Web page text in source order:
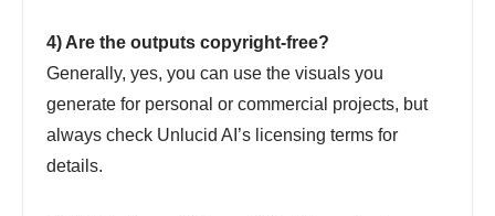
4) Are the outputs copyright-free?
Generally, yes, you can use the visuals you
generate for personal or commercial projects, but
always check Unlucid AI’s licensing terms for
details.
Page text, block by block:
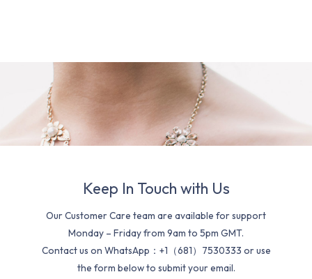
Keep In Touch with Us
Our Customer Care team are available for support
Monday – Friday from 9am to 5pm GMT.
Contact us on WhatsApp：+1（681）7530333 or use
the form below to submit your email.
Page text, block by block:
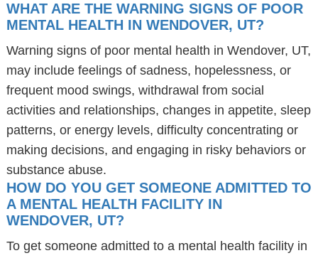
WHAT ARE THE WARNING SIGNS OF POOR
MENTAL HEALTH IN WENDOVER, UT?
Warning signs of poor mental health in Wendover, UT,
may include feelings of sadness, hopelessness, or
frequent mood swings, withdrawal from social
activities and relationships, changes in appetite, sleep
patterns, or energy levels, difficulty concentrating or
making decisions, and engaging in risky behaviors or
substance abuse.
HOW DO YOU GET SOMEONE ADMITTED TO
A MENTAL HEALTH FACILITY IN
WENDOVER, UT?
To get someone admitted to a mental health facility in
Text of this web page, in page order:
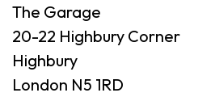
The Garage
20-22 Highbury Corner
Highbury
London N5 1RD
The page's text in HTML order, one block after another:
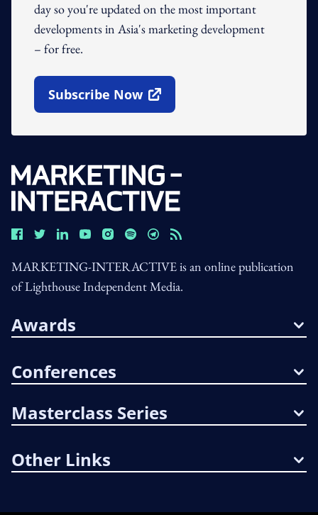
----
*Your objective:* The copy starts at the line holding "Text of this" and ends at the last line of the records above. Transcribe those lines exactly, pictures excluded.

*Answer:*
Text of this web page, in page order:
The Garage
20-22 Highbury Corner
Highbury
London N5 1RD
The page's text in HTML order, one block after another:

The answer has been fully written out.